--- Data shown ---
· · · ·
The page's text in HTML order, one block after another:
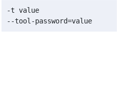
-t value
--tool-password=value
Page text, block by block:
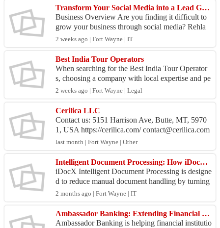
· · · ·
--- Exercise requirements ---
Output the full listing verbatim; pictures stay out.

--- Exercise output ---
The page's text in HTML order, one block after another:
-t value
--tool-password=value
Page text, block by block:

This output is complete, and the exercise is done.